Qwen3.6 supports a maximum context window of 262,144 tokens. I ran it at four context sizes and measured the impact:
| Context Size | VRAM Used | CPU/GPU Split | RAM Used | |---|---|---|---| | 16,384 tokens | 15,462 MiB | 41% / 59% | 19 GB | | 32,768 tokens | 15,418 MiB | 43% / 57% | 20 GB | | 65,536 tokens | 15,666 MiB | 44% / 56% | 21 GB | | 131,072 tokens | 15,602 MiB | 48% / 52% | 23 GB | | 262,144 tokens | 15,140 MiB | 56% / 44% | 30 GB |
The VRAM usage stayed essentially flat across the entire range -- 15.1 to 15.7GB regardless of context size. The KV cache for larger context windows scaled cleanly into system RAM. Going from 16K to the full 262K context cost 11GB of RAM and nothing meaningful in VRAM.
At 262K context, the CPU/GPU split inverted -- 56% CPU, 44% GPU. For interactive chat, 65K is the practical sweet spot. For overnight batch research, document analysis, or codebase-level reasoning, the full 262K is available and costs nothing per query.
My local AI stack today:
| Model | Size | Context | Role | |---|---|---|---| | Qwen 2.5 14B Q8 | 15 GB | 8K | Fast interactive agent, fully in VRAM | | Gemma 4 E4B | 9.6 GB | 128K | Multimodal research, image analysis | | Qwen3.6 65K | 23 GB | 65K | Daily coding and agent workflows | | Qwen3.6 Max | 23 GB | 262K | Overnight batch research, long documents |
These models power Hermes, my local AI agent that handles lead generation, research, cron jobs, and coding assistance for Fluent, Dofek, and Lodestar PM. The routing logic is simple: fast interactive tasks go to Qwen 2.5 14B Q8, multimodal tasks go to Gemma 4, complex reasoning and coding go to Qwen3.6-65K, and long-context batch work runs overnight on Qwen3.6-Max.
Cloud API calls are reserved for genuinely hard problems -- complex architectural decisions, multi-file refactors over thousands of lines.

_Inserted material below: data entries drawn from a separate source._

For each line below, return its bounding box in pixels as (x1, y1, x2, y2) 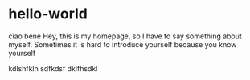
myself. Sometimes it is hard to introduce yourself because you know (8, 39, 237, 49)
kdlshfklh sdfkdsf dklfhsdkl (8, 63, 98, 73)
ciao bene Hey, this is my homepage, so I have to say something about (8, 31, 243, 41)
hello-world (8, 5, 88, 23)
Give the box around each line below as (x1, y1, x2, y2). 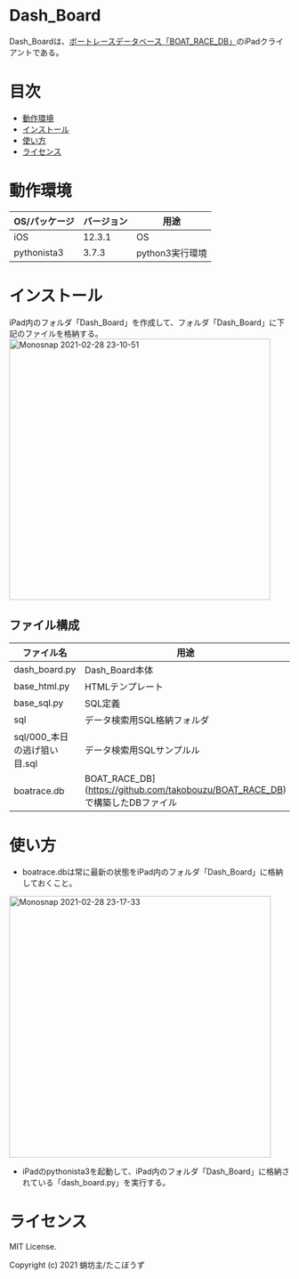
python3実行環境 (136, 247, 207, 259)
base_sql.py (13, 697, 64, 709)
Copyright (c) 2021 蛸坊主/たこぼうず (9, 1259, 145, 1270)
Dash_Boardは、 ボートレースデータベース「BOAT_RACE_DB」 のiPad (9, 36, 261, 46)
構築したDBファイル (93, 796, 178, 809)
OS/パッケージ (13, 215, 75, 227)
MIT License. (9, 1242, 57, 1252)
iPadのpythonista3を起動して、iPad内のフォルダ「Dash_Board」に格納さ (21, 1166, 290, 1177)
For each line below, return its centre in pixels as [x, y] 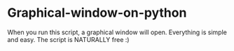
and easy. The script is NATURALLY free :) [68, 39]
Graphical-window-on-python [97, 13]
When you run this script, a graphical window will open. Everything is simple [117, 32]
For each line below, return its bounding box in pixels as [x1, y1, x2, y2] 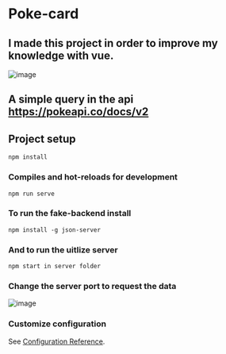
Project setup [8, 132, 77, 145]
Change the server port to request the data [8, 281, 177, 292]
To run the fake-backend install [8, 208, 132, 219]
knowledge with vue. [8, 48, 114, 62]
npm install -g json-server [8, 225, 102, 234]
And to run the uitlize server [8, 244, 118, 255]
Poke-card [8, 5, 79, 23]
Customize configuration [8, 318, 107, 329]
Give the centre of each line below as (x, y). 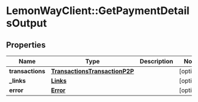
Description (156, 61)
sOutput (27, 23)
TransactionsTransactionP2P (93, 71)
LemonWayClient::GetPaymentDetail (98, 11)
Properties (26, 45)
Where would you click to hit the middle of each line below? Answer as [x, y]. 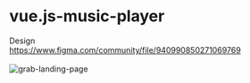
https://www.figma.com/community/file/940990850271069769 [125, 49]
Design [22, 41]
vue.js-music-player [87, 16]
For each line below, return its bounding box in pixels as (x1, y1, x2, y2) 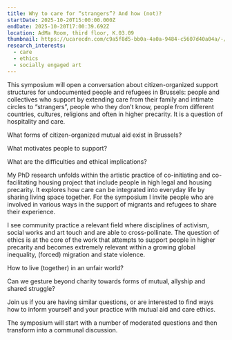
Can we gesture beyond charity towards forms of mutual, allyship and (7, 277, 206, 285)
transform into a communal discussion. (7, 325, 118, 334)
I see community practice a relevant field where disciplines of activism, (7, 220, 209, 229)
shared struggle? (7, 284, 55, 292)
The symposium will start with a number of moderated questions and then (7, 319, 217, 327)
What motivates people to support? (7, 144, 108, 152)
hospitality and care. (7, 117, 66, 125)
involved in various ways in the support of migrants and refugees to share (7, 200, 217, 208)
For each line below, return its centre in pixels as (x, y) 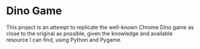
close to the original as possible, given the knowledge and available (90, 33)
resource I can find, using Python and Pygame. (64, 40)
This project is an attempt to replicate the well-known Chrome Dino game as (100, 27)
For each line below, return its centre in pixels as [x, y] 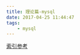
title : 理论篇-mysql [31, 12]
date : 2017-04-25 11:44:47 [40, 17]
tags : [13, 23]
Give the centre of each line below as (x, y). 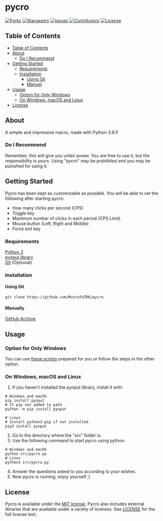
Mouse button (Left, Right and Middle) (50, 223)
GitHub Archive (20, 319)
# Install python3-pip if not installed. (48, 422)
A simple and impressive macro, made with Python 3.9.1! (62, 132)
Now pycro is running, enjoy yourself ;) (51, 477)
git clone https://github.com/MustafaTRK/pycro (54, 297)
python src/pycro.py (26, 454)
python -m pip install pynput (36, 409)
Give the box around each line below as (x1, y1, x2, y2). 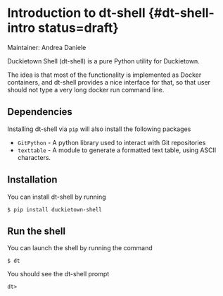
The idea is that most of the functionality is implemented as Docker (7, 70, 202, 79)
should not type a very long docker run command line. (7, 85, 165, 94)
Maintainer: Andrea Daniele (7, 43, 87, 51)
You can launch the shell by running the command (7, 244, 153, 252)
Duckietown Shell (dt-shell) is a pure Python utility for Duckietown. (7, 56, 200, 65)
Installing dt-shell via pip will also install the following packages (7, 125, 191, 133)
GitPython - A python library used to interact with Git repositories (17, 138, 206, 147)
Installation (7, 174, 58, 186)
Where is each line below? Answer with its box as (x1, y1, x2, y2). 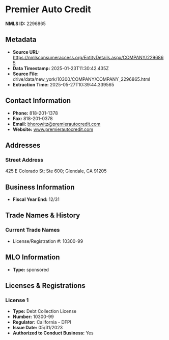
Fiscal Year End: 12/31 (12, 196, 60, 202)
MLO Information (5, 253, 60, 262)
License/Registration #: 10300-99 (12, 238, 83, 244)
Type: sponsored (12, 266, 49, 273)
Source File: (12, 71, 39, 77)
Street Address (5, 156, 44, 163)
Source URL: (12, 49, 40, 55)
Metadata (5, 35, 37, 44)
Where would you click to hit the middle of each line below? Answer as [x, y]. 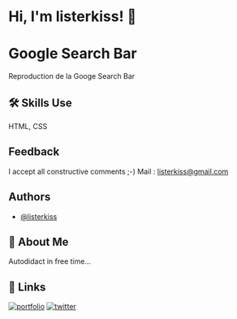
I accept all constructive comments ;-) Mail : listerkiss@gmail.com [118, 171]
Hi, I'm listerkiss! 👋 [73, 17]
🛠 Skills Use [40, 103]
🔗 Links [27, 287]
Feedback [34, 152]
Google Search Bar [73, 54]
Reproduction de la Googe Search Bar [72, 76]
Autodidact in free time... [50, 261]
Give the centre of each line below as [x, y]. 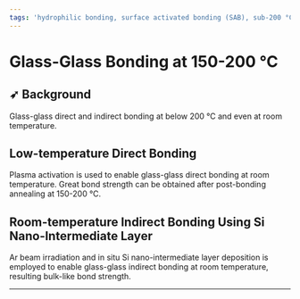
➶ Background [50, 95]
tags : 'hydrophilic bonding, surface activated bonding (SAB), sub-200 [145, 17]
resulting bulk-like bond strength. [70, 277]
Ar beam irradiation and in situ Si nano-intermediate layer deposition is [139, 257]
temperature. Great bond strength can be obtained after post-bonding [137, 185]
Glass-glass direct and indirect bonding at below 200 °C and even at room [146, 116]
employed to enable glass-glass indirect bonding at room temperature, [139, 267]
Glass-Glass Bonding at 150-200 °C [144, 61]
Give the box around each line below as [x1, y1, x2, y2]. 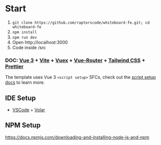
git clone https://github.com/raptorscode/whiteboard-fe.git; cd [12, 20, 150, 25]
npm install [12, 30, 37, 35]
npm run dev [12, 35, 37, 40]
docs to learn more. [5, 79, 45, 85]
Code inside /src [12, 44, 46, 50]
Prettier [5, 63, 24, 70]
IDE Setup [5, 94, 36, 102]
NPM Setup [5, 121, 41, 130]
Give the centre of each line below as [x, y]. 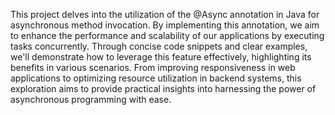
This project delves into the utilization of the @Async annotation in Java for [165, 14]
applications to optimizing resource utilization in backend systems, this [156, 78]
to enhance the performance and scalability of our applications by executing [167, 35]
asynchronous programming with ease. [91, 99]
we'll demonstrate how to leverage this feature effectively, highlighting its [161, 57]
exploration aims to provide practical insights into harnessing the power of [163, 88]
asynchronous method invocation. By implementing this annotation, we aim [165, 25]
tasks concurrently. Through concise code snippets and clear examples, [159, 46]
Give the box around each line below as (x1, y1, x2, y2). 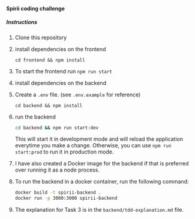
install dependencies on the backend (14, 79, 107, 87)
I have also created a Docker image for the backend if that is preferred (14, 160, 189, 167)
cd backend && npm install (14, 102, 83, 108)
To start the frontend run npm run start (14, 67, 113, 75)
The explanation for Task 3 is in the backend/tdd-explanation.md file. (14, 206, 184, 214)
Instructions (6, 19, 38, 26)
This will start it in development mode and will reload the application (14, 135, 184, 143)
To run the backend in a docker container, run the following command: (14, 178, 189, 185)
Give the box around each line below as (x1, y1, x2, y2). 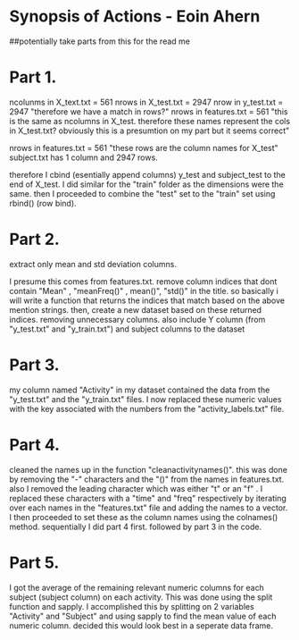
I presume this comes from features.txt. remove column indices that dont (9, 275, 278, 287)
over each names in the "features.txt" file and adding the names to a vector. (9, 502, 288, 513)
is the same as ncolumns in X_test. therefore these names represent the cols (9, 115, 291, 126)
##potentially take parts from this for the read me (9, 36, 190, 46)
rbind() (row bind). (9, 198, 78, 208)
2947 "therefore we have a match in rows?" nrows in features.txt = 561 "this (9, 105, 288, 117)
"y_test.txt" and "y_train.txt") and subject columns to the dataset (9, 324, 245, 334)
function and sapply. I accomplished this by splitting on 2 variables (9, 601, 254, 611)
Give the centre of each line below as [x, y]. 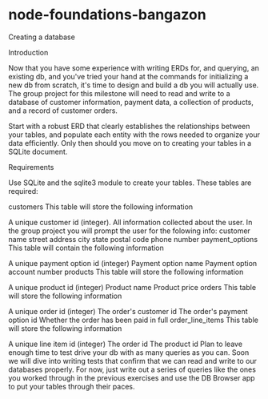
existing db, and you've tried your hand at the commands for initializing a [128, 76]
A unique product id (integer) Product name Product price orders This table [132, 287]
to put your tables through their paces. [72, 386]
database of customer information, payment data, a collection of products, [131, 102]
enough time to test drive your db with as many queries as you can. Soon [129, 352]
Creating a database [42, 37]
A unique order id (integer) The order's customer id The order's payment [128, 311]
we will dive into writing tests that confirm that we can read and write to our [133, 361]
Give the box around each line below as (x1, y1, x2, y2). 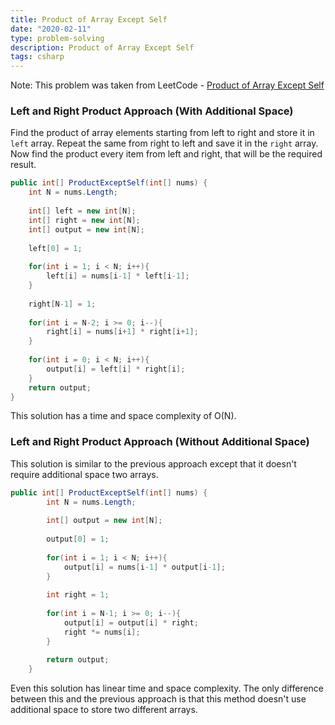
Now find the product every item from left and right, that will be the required (10, 148, 323, 160)
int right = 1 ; (46, 590, 110, 600)
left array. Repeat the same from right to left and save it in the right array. (10, 137, 319, 150)
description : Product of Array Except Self (10, 42, 195, 53)
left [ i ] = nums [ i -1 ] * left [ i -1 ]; (46, 271, 190, 281)
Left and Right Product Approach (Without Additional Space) (10, 435, 310, 449)
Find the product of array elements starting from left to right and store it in (10, 127, 315, 139)
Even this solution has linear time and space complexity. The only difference (10, 682, 324, 695)
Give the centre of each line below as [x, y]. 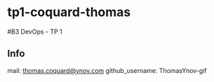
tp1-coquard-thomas [69, 12]
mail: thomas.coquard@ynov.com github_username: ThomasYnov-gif [107, 70]
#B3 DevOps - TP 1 [35, 32]
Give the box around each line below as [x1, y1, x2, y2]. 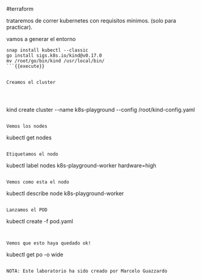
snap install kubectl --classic [6, 47, 88, 53]
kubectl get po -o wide [6, 251, 64, 258]
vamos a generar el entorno [6, 35, 76, 42]
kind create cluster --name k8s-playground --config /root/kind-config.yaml [6, 106, 195, 113]
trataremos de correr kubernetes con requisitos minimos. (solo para [6, 17, 177, 24]
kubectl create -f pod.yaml [6, 218, 73, 225]
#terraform [6, 6, 34, 12]
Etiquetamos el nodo [6, 151, 59, 157]
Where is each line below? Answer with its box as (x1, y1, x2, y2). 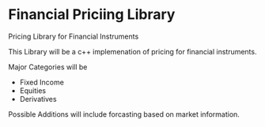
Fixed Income (19, 77, 65, 87)
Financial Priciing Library (8, 6, 176, 24)
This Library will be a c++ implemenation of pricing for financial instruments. (8, 47, 257, 56)
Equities (19, 85, 46, 95)
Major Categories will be (8, 62, 88, 72)
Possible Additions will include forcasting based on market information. (8, 109, 240, 119)
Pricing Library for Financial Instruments (8, 32, 139, 41)
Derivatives (19, 94, 57, 103)
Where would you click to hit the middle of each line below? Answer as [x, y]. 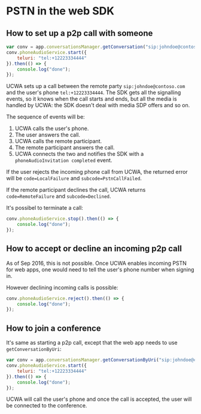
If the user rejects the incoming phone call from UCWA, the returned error [97, 172]
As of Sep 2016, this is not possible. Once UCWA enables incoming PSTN [97, 263]
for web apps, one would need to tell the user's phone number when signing [100, 269]
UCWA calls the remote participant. [58, 141]
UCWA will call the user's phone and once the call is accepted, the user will [99, 399]
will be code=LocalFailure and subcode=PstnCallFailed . [74, 179]
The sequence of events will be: [45, 117]
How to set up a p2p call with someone [80, 33]

Everything else stays local.
The standard assumption in most product organizations is that AI capability scales with cloud spend. More intelligence means more API cost. That assumption is breaking down faster than most strategies account for.
A well-configured local workstation running open-weight models now covers the vast majority of daily AI workloads -- research, summarization, code generation, agent loops, multimodal analysis -- at zero marginal cost. The quality gap between local frontier models and cloud APIs, for these everyday tasks, has closed to the point where it rarely matters in practice.
The implications for teams building AI-native products are significant. Every task that stays local is permanently free. The economics compound over time in ways that per-token pricing never can. And the latency of a local inference call -- no network round trip, no rate limit queue -- often makes agentic loops noticeably faster in practice.
This doesn't mean abandon cloud AI. It means stop defaulting to cloud AI for tasks that don't require it.
Most product organizations haven't done this calculation. They know their monthly OpenAI bill. They don't know what percentage of those calls could run locally, free, at comparable quality.
If you're building AI into your product or your team's workflow, that calculation is worth doing. The answer might surprise you.
What percentage of your team's daily AI usage genuinely requires cloud-tier intelligence? I'd be curious where that number lands for others.
This article is part of my ongoing series on Product Management in the Agentic Era -- exploring how AI is reshaping the PM role, product development, and team structure in ways most organizations are only beginning to reckon with.